**What is required:**
Please write out, exactly as they appear, the line containing "Higher energy level" and every line after it to the end of the records, and nothing more.

**Materials provided:**

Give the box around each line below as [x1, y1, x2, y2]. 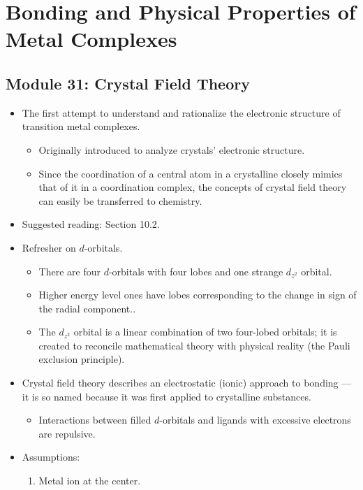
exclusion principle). [38, 352, 125, 366]
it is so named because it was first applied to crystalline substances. [22, 389, 311, 403]
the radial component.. [38, 301, 136, 315]
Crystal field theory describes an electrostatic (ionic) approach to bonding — [22, 375, 352, 390]
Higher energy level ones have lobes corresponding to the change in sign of [38, 287, 357, 302]
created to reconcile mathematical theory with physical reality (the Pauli [38, 338, 350, 352]
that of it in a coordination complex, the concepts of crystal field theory [38, 180, 347, 194]
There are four [38, 264, 101, 278]

**Task solution:**
Higher energy level ones have lobes corresponding to the change in sign of [38, 287, 357, 302]
created to reconcile mathematical theory with physical reality (the Pauli [38, 338, 350, 352]
that of it in a coordination complex, the concepts of crystal field theory [38, 180, 347, 194]
There are four [38, 264, 101, 278]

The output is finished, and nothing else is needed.